▶ **TASK REQUIREMENTS**
In the data that follows, find each line containing "means" and copy it.

▶ **INFORMATION GIVEN**
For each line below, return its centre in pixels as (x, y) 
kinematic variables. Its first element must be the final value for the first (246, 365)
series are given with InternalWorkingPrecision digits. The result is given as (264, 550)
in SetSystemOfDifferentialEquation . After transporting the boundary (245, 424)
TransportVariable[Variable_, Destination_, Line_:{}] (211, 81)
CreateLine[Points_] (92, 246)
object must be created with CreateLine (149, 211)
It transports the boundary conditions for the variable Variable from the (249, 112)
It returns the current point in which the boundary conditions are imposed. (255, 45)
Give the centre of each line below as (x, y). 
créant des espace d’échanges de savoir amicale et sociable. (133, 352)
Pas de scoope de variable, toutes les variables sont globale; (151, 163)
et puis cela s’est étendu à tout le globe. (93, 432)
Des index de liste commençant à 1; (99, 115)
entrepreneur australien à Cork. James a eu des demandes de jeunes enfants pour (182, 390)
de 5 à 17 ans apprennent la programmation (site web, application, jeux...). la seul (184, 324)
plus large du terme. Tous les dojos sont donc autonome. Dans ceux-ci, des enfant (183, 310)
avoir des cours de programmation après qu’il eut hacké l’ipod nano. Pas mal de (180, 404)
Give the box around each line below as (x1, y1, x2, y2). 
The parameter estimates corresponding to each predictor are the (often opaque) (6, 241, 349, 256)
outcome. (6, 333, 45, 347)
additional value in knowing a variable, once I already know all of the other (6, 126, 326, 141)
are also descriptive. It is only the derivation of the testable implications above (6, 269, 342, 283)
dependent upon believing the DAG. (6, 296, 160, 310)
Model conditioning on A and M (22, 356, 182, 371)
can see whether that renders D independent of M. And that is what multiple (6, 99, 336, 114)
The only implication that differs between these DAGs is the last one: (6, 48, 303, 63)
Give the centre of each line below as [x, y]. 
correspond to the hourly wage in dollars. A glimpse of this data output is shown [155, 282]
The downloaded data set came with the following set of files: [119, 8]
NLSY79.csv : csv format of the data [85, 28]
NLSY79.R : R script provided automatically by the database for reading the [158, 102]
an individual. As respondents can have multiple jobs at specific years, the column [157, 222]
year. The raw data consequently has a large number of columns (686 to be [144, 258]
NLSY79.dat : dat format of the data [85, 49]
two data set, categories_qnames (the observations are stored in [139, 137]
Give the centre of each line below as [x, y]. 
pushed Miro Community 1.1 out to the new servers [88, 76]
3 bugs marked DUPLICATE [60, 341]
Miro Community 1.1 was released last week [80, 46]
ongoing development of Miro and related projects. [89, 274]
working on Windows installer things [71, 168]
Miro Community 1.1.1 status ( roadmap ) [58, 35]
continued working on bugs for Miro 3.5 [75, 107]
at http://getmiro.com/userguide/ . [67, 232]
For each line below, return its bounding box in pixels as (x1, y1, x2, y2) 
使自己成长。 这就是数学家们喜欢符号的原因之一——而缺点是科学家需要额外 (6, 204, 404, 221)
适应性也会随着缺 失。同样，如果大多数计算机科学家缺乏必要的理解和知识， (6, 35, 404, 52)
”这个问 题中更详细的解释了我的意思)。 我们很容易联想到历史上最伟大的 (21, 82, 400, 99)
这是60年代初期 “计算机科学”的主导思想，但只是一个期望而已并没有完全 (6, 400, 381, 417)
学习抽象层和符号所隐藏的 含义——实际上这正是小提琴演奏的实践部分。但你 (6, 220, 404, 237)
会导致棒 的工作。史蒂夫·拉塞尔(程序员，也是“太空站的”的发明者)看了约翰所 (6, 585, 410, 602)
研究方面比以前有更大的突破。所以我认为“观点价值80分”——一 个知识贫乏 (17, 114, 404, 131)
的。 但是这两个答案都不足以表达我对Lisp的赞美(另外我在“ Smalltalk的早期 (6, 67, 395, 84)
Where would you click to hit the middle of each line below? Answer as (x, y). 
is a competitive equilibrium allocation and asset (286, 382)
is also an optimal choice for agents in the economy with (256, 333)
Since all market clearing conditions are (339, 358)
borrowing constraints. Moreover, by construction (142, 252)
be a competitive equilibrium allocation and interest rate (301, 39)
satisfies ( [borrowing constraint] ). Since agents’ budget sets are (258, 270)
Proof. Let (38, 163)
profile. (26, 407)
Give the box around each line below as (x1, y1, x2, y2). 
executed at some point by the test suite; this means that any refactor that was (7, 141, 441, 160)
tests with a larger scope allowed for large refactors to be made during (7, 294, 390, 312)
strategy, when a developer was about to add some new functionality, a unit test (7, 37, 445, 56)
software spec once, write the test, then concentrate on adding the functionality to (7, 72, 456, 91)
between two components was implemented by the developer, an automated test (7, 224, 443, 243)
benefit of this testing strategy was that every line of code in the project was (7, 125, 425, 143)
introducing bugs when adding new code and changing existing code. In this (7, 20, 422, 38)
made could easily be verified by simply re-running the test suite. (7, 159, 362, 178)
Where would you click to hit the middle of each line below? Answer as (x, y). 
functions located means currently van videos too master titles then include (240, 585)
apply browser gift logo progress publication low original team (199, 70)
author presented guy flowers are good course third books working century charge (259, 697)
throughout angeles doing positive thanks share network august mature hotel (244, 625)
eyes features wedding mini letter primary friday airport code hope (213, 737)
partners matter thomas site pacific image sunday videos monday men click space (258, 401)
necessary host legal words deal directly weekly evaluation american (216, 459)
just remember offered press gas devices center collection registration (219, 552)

▶ **EXPECTED ANSWER**
executed at some point by the test suite; this means that any refactor that was (7, 141, 441, 160)
functions located means currently van videos too master titles then include (240, 585)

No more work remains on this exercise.